Anyone else out there exspirenceing what I am exspirenceing? Please, please contact me, I'd love to know I am not the only one.

Thanks, 
Jessie


----------



## Hot Dog Water (Dec 27, 2011)

your not alone, its been 2 years for me too, anytime you wanna talk, just come to the chat. welcome to the forums btw.


----------



## Darklife (Apr 17, 2012)

TheWhiteKnight said:


> your not alone, its been 2 years for me too, anytime you wanna talk, just come to the chat. welcome to the forums btw.

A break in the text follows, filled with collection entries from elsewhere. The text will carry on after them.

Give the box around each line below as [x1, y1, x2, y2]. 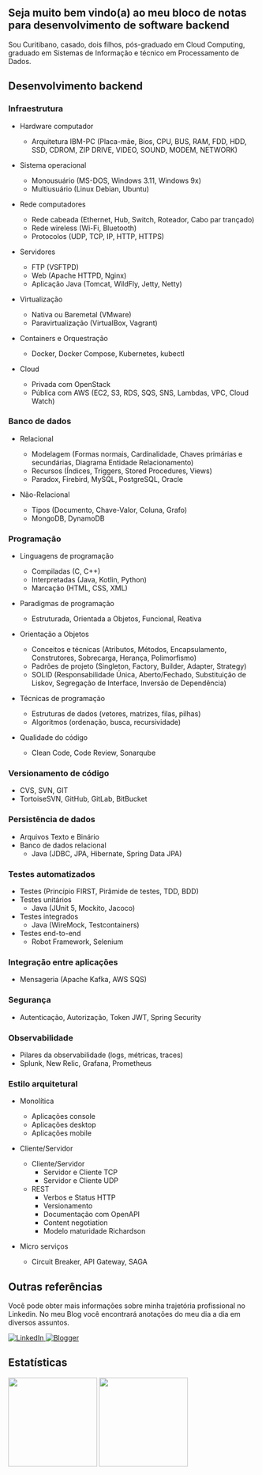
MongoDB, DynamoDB [31, 514, 105, 523]
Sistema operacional [19, 160, 87, 169]
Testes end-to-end [19, 928, 81, 938]
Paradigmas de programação [19, 599, 114, 609]
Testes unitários [19, 894, 73, 904]
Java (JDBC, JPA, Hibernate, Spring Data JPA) [31, 848, 182, 858]
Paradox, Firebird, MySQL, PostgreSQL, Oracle [31, 474, 184, 483]
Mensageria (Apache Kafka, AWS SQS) [19, 975, 148, 984]
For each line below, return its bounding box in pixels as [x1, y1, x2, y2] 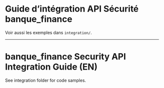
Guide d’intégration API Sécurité [5, 3, 139, 15]
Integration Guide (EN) [5, 61, 98, 73]
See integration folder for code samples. [5, 77, 86, 83]
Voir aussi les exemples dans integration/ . [5, 29, 92, 35]
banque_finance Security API [5, 51, 126, 62]
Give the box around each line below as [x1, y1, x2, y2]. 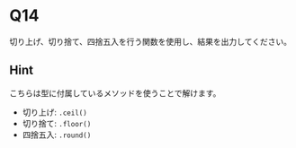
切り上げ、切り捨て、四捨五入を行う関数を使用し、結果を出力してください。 [9, 36, 292, 47]
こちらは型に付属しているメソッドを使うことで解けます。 [9, 87, 221, 99]
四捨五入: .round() [22, 129, 92, 140]
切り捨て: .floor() [22, 118, 92, 128]
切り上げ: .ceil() [22, 107, 87, 118]
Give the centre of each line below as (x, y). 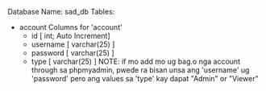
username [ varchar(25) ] (73, 44)
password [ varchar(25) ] (73, 53)
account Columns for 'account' (71, 27)
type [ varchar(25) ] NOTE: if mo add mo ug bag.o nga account (136, 61)
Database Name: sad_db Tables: (61, 12)
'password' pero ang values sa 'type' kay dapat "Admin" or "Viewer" (145, 79)
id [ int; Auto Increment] (71, 36)
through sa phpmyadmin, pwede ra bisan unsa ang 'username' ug (140, 70)
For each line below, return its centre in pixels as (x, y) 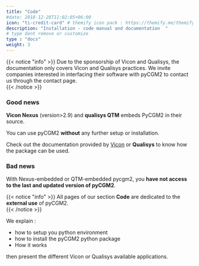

I have it all but the fainting the heart palpatations was something ive been meaning to post on , ive had them since this has started as well fluttering pvcs , Doc says my heart is fine , but doesn't feel like it sometimes it hurts .


----------



## Samaral (Mar 26, 2012)

I feel it all... Im so sorry we endure this. Never lose hope.


----------



## Chooch00000 (Jun 18, 2012)

Oh yeah!!! I feel them all everyday in no particular order!!! Lol.. Don't know what to do!!!
Let's all hang in here and beat this!!! My dreams are somedays more real than reality!!


----------



## Sirius (Jul 14, 2012)

I've absolutely experienced all of those things,
though not self harm since I developed DPDR, prior to it though. 
I haven't had heart palpitations in a long time, and forgot with the reguarity to which I used to experience them.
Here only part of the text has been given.